ENTRIES SUPPLIED
[Start of section]
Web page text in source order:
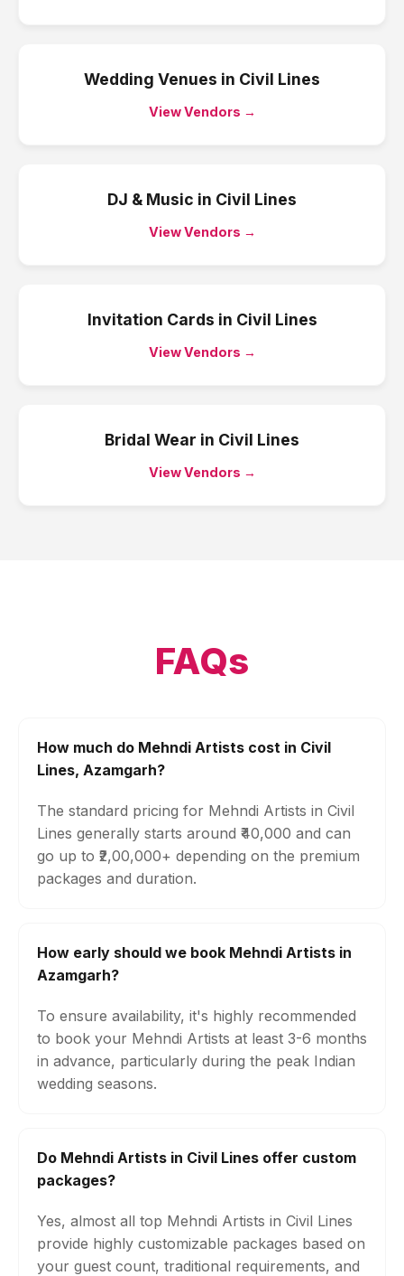
Wedding Venues in Civil Lines
View Vendors →
DJ & Music in Civil Lines
View Vendors →
Invitation Cards in Civil Lines
View Vendors →
Bridal Wear in Civil Lines
View Vendors →
FAQs
How much do Mehndi Artists cost in Civil
Lines, Azamgarh?
The standard pricing for Mehndi Artists in Civil
Lines generally starts around ₹40,000 and can
go up to ₹2,00,000+ depending on the premium
packages and duration.
How early should we book Mehndi Artists in
Azamgarh?
To ensure availability, it's highly recommended
to book your Mehndi Artists at least 3-6 months
in advance, particularly during the peak Indian
wedding seasons.
Do Mehndi Artists in Civil Lines offer custom
packages?
Yes, almost all top Mehndi Artists in Civil Lines
provide highly customizable packages based on
your guest count, traditional requirements, and
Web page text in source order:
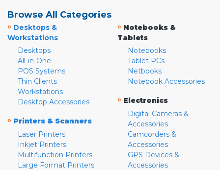
Browse All Categories
» Desktops &
Workstations
Desktops
All-in-One
POS Systems
Thin Clients
Workstations
Desktop Accessories
» Printers & Scanners
Laser Printers
Inkjet Printers
Multifunction Printers
Large Format Printers
» Notebooks &
Tablets
Notebooks
Tablet PCs
Netbooks
Notebook Accessories
» Electronics
Digital Cameras &
Accessories
Camcorders &
Accessories
GPS Devices &
Accessories
[End of section]
GOAL OF THE EXERCISE
For each line of the data that has the word "Lines", report that line.

EXERCISE OUTPUT
Wedding Venues in Civil Lines
DJ & Music in Civil Lines
Invitation Cards in Civil Lines
Bridal Wear in Civil Lines
Lines, Azamgarh?
Lines generally starts around ₹40,000 and can
Do Mehndi Artists in Civil Lines offer custom
Yes, almost all top Mehndi Artists in Civil Lines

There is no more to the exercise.